[Start of Attachment]

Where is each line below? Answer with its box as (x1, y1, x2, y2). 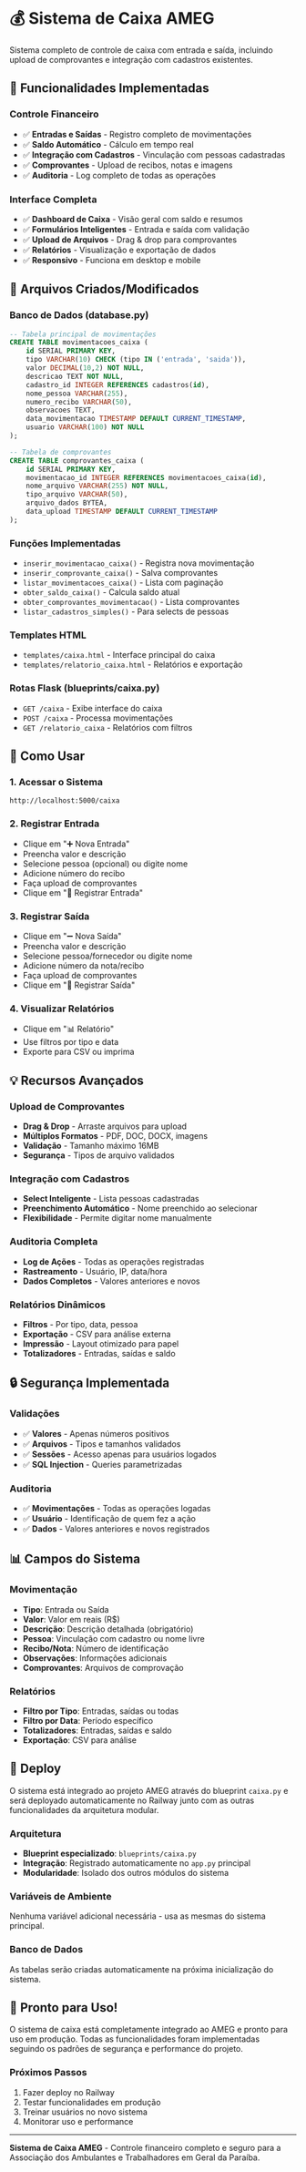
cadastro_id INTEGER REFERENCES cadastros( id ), (25, 380, 209, 389)
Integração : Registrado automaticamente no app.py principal (22, 1857, 251, 1869)
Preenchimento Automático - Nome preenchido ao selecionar (22, 1203, 258, 1214)
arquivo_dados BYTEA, (25, 498, 107, 507)
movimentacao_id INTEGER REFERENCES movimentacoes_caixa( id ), (25, 473, 267, 482)
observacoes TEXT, (25, 405, 96, 415)
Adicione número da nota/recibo (22, 960, 145, 971)
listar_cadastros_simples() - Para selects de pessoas (22, 606, 229, 617)
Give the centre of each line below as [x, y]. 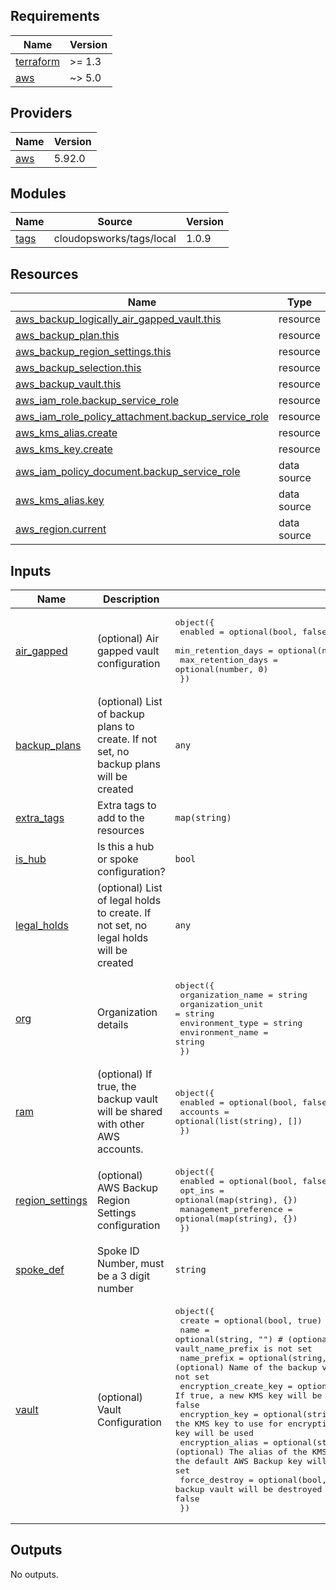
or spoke [117, 859]
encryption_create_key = [236, 1386]
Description [131, 599]
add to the [120, 818]
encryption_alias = [224, 1442]
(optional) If [124, 1074]
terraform [38, 61]
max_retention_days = [228, 660]
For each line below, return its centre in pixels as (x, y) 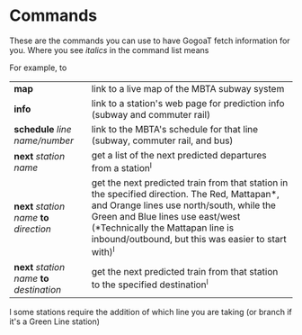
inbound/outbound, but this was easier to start (189, 240)
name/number (44, 140)
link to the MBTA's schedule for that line (175, 129)
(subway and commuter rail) (151, 114)
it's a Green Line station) (55, 321)
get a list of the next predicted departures (179, 155)
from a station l (122, 167)
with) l (103, 251)
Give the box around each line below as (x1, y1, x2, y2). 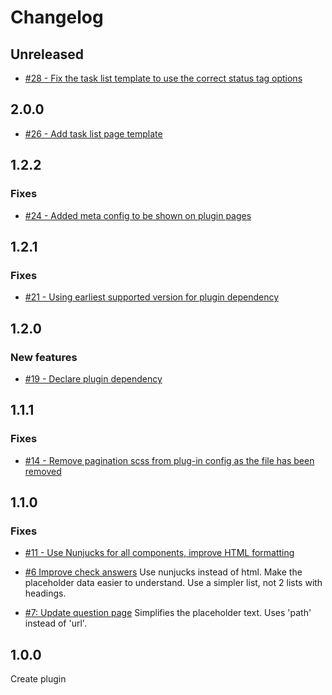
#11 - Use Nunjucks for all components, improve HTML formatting (24, 547, 295, 559)
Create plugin (10, 673, 67, 685)
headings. (24, 587, 67, 600)
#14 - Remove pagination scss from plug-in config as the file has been (24, 454, 315, 466)
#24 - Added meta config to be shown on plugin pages (24, 209, 252, 221)
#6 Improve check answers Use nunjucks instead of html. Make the (24, 566, 303, 578)
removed (24, 465, 62, 477)
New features (10, 350, 78, 364)

[End of Attachment]

_WHAT YOU ARE ASKED TO DO_
Each line of the records that holds the word "INTEGER" should be copied out.

_ANSWER BELOW_
cadastro_id INTEGER REFERENCES cadastros( id ), (25, 380, 209, 389)
movimentacao_id INTEGER REFERENCES movimentacoes_caixa( id ), (25, 473, 267, 482)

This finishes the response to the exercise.